I would strongly argue against a fully elected Upper Chamber; who wants more career politicians? And it would potentially make the HoL on par with the HoC, often causing political gridlock and not a lot getting through, unless one party has a large majority in both houses in which case government scrutiny would be greatly reduced. I like the secondary, revising nature of the Lords but I'm stuck on how you'd change the make-up to purely deserving experts in their fields.  

Posted

The idea in principle that we have experts in various fields in the HoL to scrutinise legislation and apply their knowledge from their career has the potential to work well to allow the HoL to be a good revising chamber, imo.

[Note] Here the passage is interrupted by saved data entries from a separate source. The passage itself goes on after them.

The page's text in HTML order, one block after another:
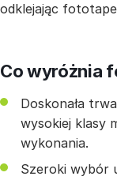
odklejając
Co wyróżnia
Doskonała
wysokiej klasy
wykonania.
Szeroki wybór

However, the influence of the bishops, which is rather out of date in today's society, along with party donors and cronies of the leaders being appointed makes it less democratic and more in need of reform.

 

I would strongly argue against a fully elected Upper Chamber; who wants more career politicians? And it would potentially make the HoL on par with the HoC, often causing political gridlock and not a lot getting through, unless one party has a large majority in both houses in which case government scrutiny would be greatly reduced. I like the secondary, revising nature of the Lords but I'm stuck on how you'd change the make-up to purely deserving experts in their fields.  

 

Would they be elected, either by the public or from within their industry, or appointed by elected officials, or would it come with certain roles, if you become the chief of the police then one of your responsibilities is to represent the police force in the HoL and you have rights to vote on policing issues or does that represent too much vested interest and it should be academics/neutrals?

 

It is very difficult to think up a fair way of creating an upper chamber filled with experts, the easiest thing is just to hide behind democracy and absolve yourself of responsibility letting the public vote.